Re: Vacuum Pump on Freightliner chassis

Thanks for the help Triple E.
That was very nice of you to look for the source. I checked the voltage at the pump lugs with the engine running and the htr on, There was nothing there. Youre right about the "can of worms". It looks like they use enough wire and tubing to go around the coach twice and then ball up the surplus and stuff it under the dash. Every time I try to get at anything I'm afraid I'll knock something loose. If I don't find it maybe a dealer or freightliner can help me.

Thanks again,
Jerry


----------



## Triple E

Re: Vacuum Pump on Freightliner chassis

My pump turns on the instant I turn the key on.  If you can, pull the vacuum line off at the pump or the vacuum ball.  This way the pump cannot build up a vacuum and will run continuous.  But if you are not getting any voltage this will not help.  If you are getting voltage and the pmp is not running than the pump is bad.

Let me know how things are going.  We are all here to help each other out.


----------



## kidswithfire

Re: Vacuum Pump on Freightliner chassis

I have a similar problem with my 98 Country Coach Intrigue.  I have a Gast vaccum pump (MOA-V111-JH)... apparently it runs about $225 plus shipping.  I was scheduled to take to Tempcon repair center (Camping World of Longmont) but will try the steps you mentioned here.  

Couldn't I disconnect the air line from the pump instead of the tank-ball?  Wouldn't that cause the pump to continue to run?

Thanks


----------



## Triple E

Re: Vacuum Pump on Freightliner chassis

Yes, either place will work.  Yes, your pump should run continuously with the vacuum line off.  Put your finger over the port and the pump should shut off.

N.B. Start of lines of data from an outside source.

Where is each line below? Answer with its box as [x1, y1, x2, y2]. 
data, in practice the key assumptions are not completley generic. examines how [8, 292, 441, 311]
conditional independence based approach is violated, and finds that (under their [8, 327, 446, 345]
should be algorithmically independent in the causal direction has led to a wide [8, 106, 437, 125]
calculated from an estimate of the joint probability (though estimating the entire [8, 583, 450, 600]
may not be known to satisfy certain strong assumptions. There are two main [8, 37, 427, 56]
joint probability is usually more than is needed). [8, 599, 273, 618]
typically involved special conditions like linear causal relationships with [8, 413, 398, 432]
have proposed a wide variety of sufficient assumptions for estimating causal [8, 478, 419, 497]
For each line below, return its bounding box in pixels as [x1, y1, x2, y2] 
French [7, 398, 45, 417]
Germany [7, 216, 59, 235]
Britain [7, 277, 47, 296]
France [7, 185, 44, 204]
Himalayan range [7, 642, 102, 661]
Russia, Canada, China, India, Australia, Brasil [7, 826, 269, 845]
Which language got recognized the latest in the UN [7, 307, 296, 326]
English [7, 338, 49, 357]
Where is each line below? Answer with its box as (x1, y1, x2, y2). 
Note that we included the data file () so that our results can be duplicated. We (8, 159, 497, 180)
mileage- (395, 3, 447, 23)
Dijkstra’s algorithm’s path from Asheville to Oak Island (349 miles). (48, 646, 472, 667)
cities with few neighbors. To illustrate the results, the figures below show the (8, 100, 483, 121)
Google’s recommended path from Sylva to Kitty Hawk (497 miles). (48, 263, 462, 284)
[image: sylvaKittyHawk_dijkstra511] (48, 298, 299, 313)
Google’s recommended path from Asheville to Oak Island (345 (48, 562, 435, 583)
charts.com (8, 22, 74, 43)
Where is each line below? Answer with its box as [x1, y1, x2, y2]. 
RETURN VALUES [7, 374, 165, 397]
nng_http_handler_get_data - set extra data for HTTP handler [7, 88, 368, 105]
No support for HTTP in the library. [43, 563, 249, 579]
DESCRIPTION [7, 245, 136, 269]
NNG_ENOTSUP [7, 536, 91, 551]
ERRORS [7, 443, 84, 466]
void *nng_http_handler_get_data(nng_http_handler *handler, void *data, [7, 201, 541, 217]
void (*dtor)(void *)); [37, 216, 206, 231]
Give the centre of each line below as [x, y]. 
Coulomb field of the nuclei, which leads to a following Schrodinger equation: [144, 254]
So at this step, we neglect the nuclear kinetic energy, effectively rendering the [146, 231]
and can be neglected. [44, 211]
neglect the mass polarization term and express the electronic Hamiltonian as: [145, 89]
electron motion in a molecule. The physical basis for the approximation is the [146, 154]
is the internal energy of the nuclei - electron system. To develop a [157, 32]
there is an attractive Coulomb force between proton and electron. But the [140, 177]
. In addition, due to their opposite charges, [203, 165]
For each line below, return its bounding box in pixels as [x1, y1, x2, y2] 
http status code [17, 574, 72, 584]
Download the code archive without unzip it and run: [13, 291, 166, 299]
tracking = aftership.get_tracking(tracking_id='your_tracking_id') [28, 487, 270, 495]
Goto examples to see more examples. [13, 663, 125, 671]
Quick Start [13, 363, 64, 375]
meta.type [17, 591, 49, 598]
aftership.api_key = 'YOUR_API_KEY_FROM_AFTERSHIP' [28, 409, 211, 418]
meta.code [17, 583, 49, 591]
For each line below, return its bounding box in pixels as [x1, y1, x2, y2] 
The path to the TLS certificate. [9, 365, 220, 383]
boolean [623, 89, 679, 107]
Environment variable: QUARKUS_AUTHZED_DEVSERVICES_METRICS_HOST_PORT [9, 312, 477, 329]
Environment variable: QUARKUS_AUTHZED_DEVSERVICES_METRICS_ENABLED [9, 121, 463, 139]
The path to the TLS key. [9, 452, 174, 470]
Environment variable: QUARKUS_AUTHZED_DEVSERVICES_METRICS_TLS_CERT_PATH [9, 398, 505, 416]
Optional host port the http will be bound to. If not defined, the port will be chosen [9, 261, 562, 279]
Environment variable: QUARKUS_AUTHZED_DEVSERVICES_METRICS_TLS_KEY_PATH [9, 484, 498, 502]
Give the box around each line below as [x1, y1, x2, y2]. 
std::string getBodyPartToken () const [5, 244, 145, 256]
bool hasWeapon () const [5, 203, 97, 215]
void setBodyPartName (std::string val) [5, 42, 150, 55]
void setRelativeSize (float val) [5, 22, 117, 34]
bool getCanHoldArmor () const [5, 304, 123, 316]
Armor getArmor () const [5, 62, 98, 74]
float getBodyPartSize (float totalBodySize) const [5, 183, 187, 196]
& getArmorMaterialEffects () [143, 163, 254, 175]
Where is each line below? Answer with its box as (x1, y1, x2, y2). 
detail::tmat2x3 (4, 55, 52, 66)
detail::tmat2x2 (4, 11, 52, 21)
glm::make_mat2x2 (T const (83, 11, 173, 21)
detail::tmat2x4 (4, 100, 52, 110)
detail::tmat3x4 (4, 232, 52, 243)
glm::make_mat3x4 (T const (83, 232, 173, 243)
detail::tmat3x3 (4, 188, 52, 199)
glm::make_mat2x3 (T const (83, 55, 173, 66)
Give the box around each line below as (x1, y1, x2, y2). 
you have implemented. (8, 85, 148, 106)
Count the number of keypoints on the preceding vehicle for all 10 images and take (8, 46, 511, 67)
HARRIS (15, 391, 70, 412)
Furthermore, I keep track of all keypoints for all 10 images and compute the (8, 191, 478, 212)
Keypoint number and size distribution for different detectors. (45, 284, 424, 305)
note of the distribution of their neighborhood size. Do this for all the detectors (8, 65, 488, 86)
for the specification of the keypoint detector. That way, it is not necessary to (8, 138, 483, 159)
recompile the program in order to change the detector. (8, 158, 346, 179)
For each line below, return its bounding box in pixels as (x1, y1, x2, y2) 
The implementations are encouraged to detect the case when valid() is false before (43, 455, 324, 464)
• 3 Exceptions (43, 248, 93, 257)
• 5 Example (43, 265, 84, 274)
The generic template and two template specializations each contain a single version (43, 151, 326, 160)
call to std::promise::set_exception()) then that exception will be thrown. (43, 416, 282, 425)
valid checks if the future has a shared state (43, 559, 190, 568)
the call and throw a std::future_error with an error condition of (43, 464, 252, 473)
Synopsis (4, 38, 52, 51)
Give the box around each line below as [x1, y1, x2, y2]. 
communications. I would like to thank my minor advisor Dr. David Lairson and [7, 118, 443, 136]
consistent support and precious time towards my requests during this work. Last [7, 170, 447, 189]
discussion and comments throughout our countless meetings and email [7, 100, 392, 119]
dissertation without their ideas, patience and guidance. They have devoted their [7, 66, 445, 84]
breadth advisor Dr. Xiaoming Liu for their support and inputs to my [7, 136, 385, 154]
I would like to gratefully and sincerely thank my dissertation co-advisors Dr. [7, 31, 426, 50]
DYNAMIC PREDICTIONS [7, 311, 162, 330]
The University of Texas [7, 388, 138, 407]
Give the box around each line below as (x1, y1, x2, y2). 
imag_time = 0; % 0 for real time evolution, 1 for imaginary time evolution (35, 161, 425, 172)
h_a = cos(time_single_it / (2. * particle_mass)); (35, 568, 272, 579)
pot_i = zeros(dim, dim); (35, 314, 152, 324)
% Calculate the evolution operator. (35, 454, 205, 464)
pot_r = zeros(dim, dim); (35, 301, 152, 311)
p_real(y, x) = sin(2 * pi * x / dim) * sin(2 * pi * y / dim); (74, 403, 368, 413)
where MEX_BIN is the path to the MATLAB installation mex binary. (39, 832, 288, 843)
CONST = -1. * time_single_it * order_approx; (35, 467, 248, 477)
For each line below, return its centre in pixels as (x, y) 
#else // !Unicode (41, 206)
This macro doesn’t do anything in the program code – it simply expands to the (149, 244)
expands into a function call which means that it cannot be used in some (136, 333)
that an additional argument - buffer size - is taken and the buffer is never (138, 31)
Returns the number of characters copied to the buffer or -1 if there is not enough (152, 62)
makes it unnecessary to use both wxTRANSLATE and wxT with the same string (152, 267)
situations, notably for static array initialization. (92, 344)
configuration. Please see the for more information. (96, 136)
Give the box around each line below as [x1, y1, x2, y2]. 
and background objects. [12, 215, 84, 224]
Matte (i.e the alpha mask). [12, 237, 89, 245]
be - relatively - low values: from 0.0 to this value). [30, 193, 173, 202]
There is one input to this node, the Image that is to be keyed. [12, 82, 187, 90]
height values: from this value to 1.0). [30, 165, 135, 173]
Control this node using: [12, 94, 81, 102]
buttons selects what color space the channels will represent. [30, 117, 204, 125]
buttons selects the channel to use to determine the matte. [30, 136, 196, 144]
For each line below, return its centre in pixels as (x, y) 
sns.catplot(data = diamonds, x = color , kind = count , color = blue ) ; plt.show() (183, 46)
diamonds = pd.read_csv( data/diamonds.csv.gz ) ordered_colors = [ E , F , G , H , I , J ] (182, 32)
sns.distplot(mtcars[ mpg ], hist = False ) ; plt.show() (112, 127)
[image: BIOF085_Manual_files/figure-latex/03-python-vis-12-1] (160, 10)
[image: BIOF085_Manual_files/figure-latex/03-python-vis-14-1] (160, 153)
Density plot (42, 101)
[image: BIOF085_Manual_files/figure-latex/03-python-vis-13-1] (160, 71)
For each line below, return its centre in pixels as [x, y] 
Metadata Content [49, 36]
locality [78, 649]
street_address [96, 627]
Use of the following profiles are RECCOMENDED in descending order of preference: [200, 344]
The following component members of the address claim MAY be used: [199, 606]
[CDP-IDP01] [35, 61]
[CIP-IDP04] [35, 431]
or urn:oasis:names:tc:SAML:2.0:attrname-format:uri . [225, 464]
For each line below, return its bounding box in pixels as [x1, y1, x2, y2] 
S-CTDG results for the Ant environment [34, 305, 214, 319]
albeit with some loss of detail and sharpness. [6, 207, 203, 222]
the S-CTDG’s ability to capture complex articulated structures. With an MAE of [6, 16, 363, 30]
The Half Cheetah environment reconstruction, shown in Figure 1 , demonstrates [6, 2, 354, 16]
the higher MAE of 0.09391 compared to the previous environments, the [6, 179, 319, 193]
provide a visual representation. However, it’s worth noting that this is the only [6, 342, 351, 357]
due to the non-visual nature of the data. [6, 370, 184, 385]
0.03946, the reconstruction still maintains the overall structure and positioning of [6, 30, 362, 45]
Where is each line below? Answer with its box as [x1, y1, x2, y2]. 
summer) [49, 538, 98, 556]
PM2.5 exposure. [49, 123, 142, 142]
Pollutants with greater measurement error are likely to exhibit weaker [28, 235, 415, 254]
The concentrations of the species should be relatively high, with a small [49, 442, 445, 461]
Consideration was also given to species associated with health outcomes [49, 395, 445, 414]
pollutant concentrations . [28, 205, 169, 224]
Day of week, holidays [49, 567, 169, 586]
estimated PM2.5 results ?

$225.00 is the cheapest I found also.  Good luck.


----------



## kidswithfire

Re: Vacuum Pump on Freightliner chassis

What's your opinion on rebuilding the pump?  I'm fairly courageous...


----------



## Triple E

Re: Vacuum Pump on Freightliner chassis

I assume you have power to the pump.  So, why not.  If you can find the parts go for it.  Let us all know what happens.


----------



## lhyzer

RE: Vacuum Pump on Freightliner chassis

Give the manufacturer of your coach a call. They installed the system. 
They should be able to tell you what fuse panel the fuse is located
in or where the fuse is located. With no power to the pump there
either has to be a blown fuse or bad connection. Lets hope its a
fuse.
Good luck on your search.


----------